Exercise requirements:
Begin your copy at the line with "My code is MIT. (30, 197)" in the records below and end it at the line with "last_modified_date : Oct", restating each line word for word; omit the pictures.

Dataset extract Start Marker

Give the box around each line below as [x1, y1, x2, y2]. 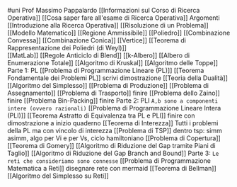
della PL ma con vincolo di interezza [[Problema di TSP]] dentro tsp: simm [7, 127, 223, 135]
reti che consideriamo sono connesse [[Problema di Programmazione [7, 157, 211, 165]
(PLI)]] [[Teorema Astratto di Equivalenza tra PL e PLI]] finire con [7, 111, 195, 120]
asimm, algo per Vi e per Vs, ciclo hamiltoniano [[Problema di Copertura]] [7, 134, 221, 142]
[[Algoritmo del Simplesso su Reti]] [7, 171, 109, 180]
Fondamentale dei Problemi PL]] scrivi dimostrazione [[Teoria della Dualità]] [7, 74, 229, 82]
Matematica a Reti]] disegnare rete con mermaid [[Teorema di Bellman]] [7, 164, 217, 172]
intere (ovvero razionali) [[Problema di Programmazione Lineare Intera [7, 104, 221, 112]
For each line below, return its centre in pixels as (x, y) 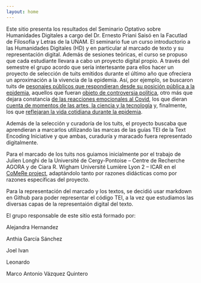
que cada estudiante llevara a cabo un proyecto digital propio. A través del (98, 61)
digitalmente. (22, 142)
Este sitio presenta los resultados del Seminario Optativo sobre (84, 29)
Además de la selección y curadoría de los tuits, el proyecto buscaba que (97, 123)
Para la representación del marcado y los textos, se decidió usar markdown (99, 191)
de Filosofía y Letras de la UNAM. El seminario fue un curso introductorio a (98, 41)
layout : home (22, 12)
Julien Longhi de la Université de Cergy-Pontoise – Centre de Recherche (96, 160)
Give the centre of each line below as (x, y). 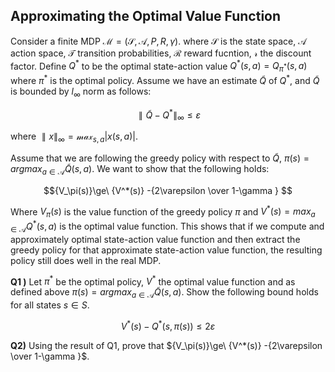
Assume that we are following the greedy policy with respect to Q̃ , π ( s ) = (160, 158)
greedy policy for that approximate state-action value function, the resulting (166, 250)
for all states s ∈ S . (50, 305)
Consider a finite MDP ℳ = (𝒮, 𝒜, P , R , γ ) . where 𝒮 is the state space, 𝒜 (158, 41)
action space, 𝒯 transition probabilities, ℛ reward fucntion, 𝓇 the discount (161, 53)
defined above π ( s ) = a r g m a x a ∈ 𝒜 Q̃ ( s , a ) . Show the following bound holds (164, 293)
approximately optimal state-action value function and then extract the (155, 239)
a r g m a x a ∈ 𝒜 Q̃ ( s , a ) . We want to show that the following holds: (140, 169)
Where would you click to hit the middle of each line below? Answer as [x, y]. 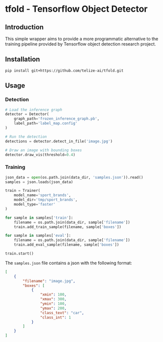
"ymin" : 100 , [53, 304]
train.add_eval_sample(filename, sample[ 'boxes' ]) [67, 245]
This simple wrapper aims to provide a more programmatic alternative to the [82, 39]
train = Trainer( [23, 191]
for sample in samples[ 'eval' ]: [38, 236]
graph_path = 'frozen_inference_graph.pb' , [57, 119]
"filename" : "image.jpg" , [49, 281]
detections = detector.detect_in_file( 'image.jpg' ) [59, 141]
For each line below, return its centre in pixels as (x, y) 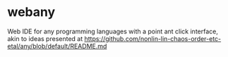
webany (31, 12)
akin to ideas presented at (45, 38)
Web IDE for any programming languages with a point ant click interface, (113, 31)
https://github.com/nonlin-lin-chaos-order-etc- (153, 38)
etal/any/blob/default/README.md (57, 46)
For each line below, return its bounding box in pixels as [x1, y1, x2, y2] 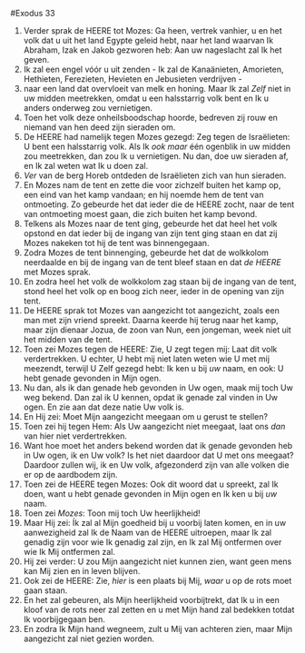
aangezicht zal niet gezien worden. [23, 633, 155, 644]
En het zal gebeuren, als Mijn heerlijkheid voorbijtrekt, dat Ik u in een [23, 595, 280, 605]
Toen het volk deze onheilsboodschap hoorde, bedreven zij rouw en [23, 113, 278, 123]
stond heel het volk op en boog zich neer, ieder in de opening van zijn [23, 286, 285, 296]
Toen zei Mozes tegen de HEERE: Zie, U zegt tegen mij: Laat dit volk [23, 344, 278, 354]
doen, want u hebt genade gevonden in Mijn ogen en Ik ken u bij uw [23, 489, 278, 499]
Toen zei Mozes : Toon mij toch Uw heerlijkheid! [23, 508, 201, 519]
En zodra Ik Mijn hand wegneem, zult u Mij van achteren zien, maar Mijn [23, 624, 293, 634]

Dataset extract End Marker
Dataset extract Start Marker

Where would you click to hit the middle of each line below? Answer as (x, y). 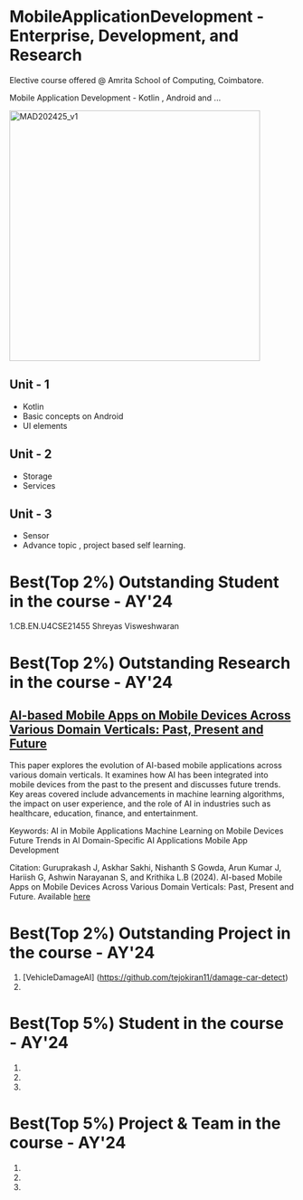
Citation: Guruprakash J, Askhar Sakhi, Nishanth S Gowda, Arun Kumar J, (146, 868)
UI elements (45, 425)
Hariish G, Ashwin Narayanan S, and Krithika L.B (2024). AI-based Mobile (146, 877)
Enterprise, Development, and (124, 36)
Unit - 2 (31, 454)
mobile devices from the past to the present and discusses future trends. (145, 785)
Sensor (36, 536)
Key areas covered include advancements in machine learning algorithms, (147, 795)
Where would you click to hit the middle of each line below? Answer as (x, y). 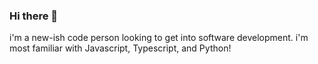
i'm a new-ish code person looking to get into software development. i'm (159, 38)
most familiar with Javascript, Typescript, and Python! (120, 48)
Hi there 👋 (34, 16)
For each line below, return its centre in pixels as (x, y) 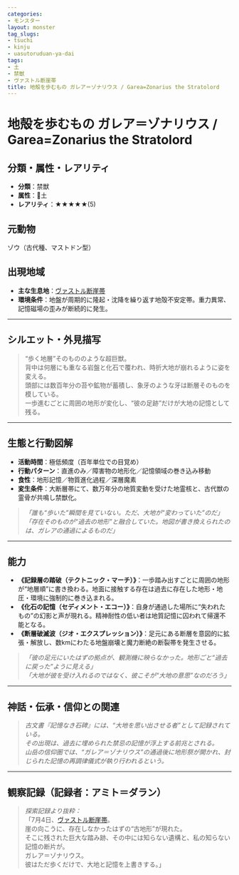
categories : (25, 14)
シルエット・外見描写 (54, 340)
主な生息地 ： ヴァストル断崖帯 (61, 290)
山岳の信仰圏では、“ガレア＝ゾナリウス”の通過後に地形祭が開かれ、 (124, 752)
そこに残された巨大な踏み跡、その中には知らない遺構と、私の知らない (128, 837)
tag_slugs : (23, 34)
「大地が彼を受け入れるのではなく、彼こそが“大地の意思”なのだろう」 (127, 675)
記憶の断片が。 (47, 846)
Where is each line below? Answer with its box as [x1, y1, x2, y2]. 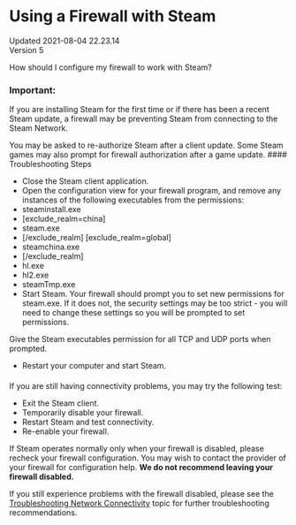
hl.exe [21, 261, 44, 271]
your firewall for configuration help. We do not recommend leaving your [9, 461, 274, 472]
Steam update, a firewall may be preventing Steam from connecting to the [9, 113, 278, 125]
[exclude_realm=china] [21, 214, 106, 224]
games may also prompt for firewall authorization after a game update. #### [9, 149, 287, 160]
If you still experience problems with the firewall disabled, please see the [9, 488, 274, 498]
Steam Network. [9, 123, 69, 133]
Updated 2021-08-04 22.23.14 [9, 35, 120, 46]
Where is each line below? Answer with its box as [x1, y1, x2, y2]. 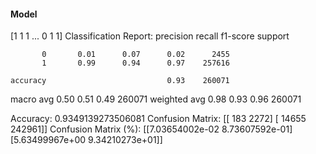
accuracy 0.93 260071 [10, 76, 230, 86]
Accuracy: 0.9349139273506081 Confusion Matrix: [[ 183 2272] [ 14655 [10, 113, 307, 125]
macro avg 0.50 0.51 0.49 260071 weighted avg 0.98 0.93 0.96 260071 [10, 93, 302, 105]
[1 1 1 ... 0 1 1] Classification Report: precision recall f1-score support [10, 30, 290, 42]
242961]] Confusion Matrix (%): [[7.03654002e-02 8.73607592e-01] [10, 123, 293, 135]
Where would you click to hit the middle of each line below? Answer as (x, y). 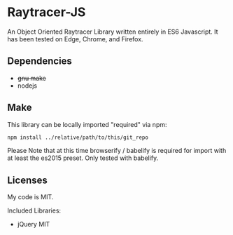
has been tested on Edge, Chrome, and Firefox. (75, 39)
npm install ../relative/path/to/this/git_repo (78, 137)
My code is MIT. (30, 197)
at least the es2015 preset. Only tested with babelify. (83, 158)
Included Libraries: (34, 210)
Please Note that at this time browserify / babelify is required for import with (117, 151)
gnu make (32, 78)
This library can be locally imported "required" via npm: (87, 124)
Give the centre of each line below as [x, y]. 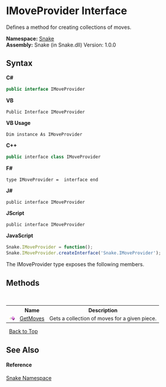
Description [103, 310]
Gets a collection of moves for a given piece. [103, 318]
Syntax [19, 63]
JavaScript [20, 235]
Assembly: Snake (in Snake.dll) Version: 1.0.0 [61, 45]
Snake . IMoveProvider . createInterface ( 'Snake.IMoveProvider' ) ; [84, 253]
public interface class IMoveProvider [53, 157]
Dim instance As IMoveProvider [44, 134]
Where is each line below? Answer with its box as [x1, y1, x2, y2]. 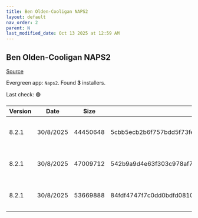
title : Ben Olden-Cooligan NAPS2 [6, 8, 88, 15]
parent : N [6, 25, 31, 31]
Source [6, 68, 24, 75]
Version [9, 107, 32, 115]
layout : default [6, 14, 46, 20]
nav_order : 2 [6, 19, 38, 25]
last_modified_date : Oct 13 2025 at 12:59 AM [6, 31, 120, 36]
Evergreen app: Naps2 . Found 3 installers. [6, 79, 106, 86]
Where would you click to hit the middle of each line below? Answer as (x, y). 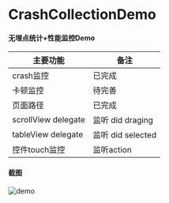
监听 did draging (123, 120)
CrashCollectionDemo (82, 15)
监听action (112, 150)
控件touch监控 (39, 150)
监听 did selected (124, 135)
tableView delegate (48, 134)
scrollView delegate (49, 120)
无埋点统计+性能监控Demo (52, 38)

Dataset extract End Marker

Task answer:
My code is MIT. (30, 197)
at least the es2015 preset. Only tested with babelify. (83, 158)
Included Libraries: (34, 210)
Please Note that at this time browserify / babelify is required for import with (117, 151)
gnu make (32, 78)
This library can be locally imported "required" via npm: (87, 124)
Give the centre of each line below as [x, y]. 
Description [103, 310]
Gets a collection of moves for a given piece. [103, 318]
Syntax [19, 63]
JavaScript [20, 235]
Assembly: Snake (in Snake.dll) Version: 1.0.0 [61, 45]
Snake . IMoveProvider . createInterface ( 'Snake.IMoveProvider' ) ; [84, 253]
public interface class IMoveProvider [53, 157]
Dim instance As IMoveProvider [44, 134]
Where is each line below? Answer with its box as [x1, y1, x2, y2]. 
title : Ben Olden-Cooligan NAPS2 [6, 8, 88, 15]
parent : N [6, 25, 31, 31]
Source [6, 68, 24, 75]
Version [9, 107, 32, 115]
layout : default [6, 14, 46, 20]
nav_order : 2 [6, 19, 38, 25]
last_modified_date : Oct 13 2025 at 12:59 AM [6, 31, 120, 36]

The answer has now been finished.